Bitcoin keeps trading lower and lower amidst an overall bearish market, a trend that began in December 2021. The trading volume of BTC in Q1 2022 reportedly sat at approximately $2.4 trillion.
The trading volume of Bitcoin is reportedly about 40% of the approximately $6 trillion it recorded between January and March 2021. The largest cryptocurrency based on market cap keeps recapitulating against the bearish trajectory it began taking in December.
Bearish Trajectory Mirrors General Crypto Industry Trend
Analysts attribute the bearish trajectory in the general crypto industry that caused a consistent fall in trading volumes to falling investor interests in BTC. The trading volume of BTC in January 2022 was approximately $900 million, at about a 40% year-over-year fall from 2021’s roughly $2 trillion.
Trading volumes in February 2022 fell to approximately $670 billion, at a nearly 70% year-over-year fall from 2021’s roughly $2.2 trillion. The trading volume of BTC tipped a bit higher in the third month, at approximately $800 billion, at about 50% of March 2021’s record of $1.61 trillion.
Analysts mention the Russian invasion of Ukraine as a significant contributor to the trend. Moreover, the stats also depict that the falling trading figures have contributed to BTC’s price.
Between the beginning and end of Q1 2022, Bitcoin’s price fell by 1%. Meanwhile, the coin saw a 103% increase in price between the start and end of Q1 2021.
Binance Plans to Register for a License in Thailand
Binance, a cryptocurrency exchange, plans to apply to serve as a cryptocurrency exchange in Thailand. Reports also say that the business struck an alliance with Gulf Energy Development towards meeting the increased demand for virtual assets in the Asian country.
Additionally, Gulf Energy Development will also reportedly invest in BNB, Binance’s coin, in line with the company’s vision for digital assets and blockchain-related technologies.
Earlier in March, the company announced that it intends to set up another subdivision, called Gulf International Investment Limited. The subsidiary would reportedly oversee investments in foreign digital firms.

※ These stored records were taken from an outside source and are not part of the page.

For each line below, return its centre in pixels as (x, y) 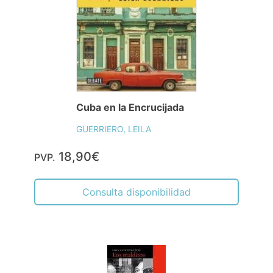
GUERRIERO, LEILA (113, 129)
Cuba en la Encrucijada (130, 107)
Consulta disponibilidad (136, 192)
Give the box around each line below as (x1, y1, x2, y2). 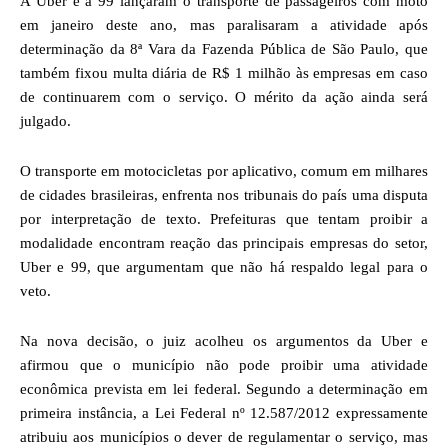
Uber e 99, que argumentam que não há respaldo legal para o (20, 258, 428, 275)
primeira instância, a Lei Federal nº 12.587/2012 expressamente (20, 404, 428, 421)
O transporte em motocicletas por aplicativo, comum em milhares (20, 162, 428, 179)
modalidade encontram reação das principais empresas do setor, (20, 234, 428, 251)
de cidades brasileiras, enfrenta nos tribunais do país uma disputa (20, 186, 428, 203)
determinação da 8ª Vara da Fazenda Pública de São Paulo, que (20, 40, 428, 57)
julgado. (20, 112, 71, 129)
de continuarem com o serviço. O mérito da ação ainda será (20, 88, 428, 105)
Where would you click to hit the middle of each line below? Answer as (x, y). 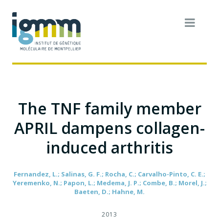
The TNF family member (109, 108)
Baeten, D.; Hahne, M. (109, 191)
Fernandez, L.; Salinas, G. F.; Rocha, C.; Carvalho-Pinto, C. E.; (109, 174)
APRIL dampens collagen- (109, 128)
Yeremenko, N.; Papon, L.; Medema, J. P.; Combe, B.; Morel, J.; (109, 183)
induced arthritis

Cryptocurrency Taxes in Thailand
Thailand’s government had earlier planned to levy a tax of 15% on profits from cryptocurrency transactions. However, it backed down on its tax plans after receiving widespread criticisms from the public. The country revised a new regulation that exempted traders from paying the value-added tax of 7% for trading in government-approved exchanges.
The latest tax laws on virtual assets would also permit account holders to deduct their yearly losses from profits from their cryptocurrency investments. These provisions serve as a significant respite for traders in the country as most national authorities only tax crypto profits without recourse to investor losses.
The Southeast Asian nation has risen to become one of the top destinations for cryptocurrency. Thailand has seen an increase in its number of cryptocurrency accounts since 2021. The number of cryptocurrency wallets in 2021 was about 170,000. Today, the number stands at more than two million wallets, attesting to the increasing interests of the citizens in virtual assets.